Concept              | Concept Freq | Definition
====================================================================
artifact             | 6.817%       |  a man-made object taken as a whole
living_thing         | 5.477%       |  a living (or once living) entity
act                  | 5.372%       |  something that people do or cause to happen
person               | 5.185%       |  a human being
content              | 4.789%       |  the sum or range of what has been perceived, discovered, or learned
tell                 | 2.412%       |  let something be known
condition            | 2.237%       |  a state at a particular time
process              | 2.237%       |  (psychology) the performance of some composite cognitive activity; an operation that affects mental contents
happening            | 1.993%       |  an event that happens
time_period          | 1.818%       |  an amount of time
body_part            | 1.725%       |  any part of an organism such as an organ or extremity
natural_object       | 1.631%       |  an object occurring naturally; not made by man
region               | 1.608%       |  a large indefinite location on the surface of the Earth
request              | 1.503%       |  express the need or desire for; ask for
substance            | 1.445%       |  the real physical matter of which a person or thing consists
writing              | 1.328%       |  the work of a writer; anything expressed in letters of the alphabet (especially when considered from the point of view of style and effect)

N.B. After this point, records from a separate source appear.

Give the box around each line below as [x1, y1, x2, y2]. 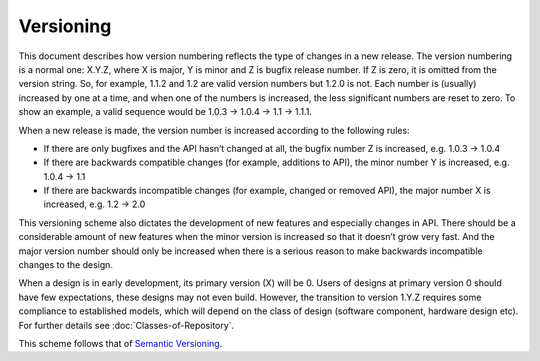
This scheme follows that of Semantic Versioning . [18, 337, 223, 349]
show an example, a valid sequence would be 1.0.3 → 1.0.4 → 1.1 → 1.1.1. [18, 106, 312, 118]
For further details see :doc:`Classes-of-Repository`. [18, 319, 235, 331]
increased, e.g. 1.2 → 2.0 [43, 198, 146, 210]
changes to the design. [18, 259, 114, 271]
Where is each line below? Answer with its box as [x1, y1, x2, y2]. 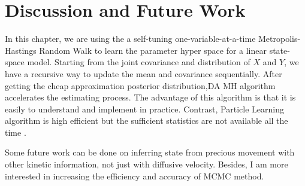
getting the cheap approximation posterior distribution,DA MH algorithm [5, 79, 276, 92]
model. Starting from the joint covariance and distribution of [27, 56, 250, 68]
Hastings [5, 44, 37, 56]
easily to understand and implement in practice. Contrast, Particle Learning [5, 102, 284, 115]
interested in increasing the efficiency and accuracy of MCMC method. [5, 169, 264, 182]
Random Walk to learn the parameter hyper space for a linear [39, 44, 267, 56]
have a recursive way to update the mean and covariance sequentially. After [5, 67, 282, 80]
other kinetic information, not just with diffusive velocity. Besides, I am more [5, 158, 288, 170]
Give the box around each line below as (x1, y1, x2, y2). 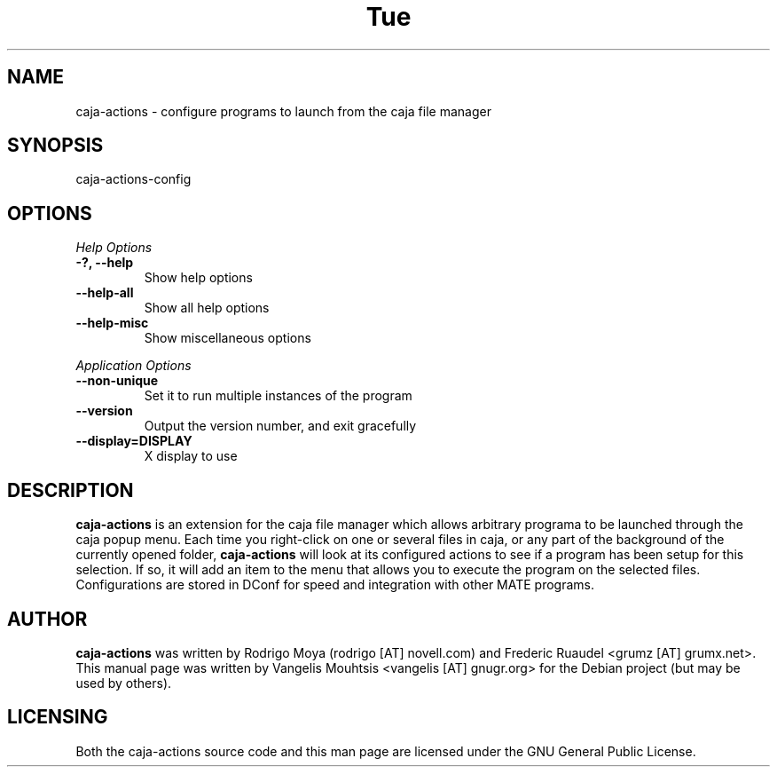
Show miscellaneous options (144, 330, 311, 346)
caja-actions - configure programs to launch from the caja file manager (75, 103, 491, 119)
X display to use (144, 448, 238, 464)
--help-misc (75, 315, 149, 331)
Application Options (75, 358, 192, 374)
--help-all (75, 285, 134, 301)
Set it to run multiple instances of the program (144, 388, 412, 404)
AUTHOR (7, 607, 88, 630)

number               | 1.305%       |  a concept of quantity involving zero and units
point                | 1.247%       |  the precise location of something; a spatially limited location
information          | 1.119%       |  knowledge acquired through study or experience or instruction
material             | 1.107%       |  the tangible substance that goes into the makeup of a physical object

Reflection

I tweaked some of the arguments to this method which perhaps makes it not the best for automatic concept extraction. I need to think more about ways to exclude hypernyms too high on the tree or on finding good defaults for this function.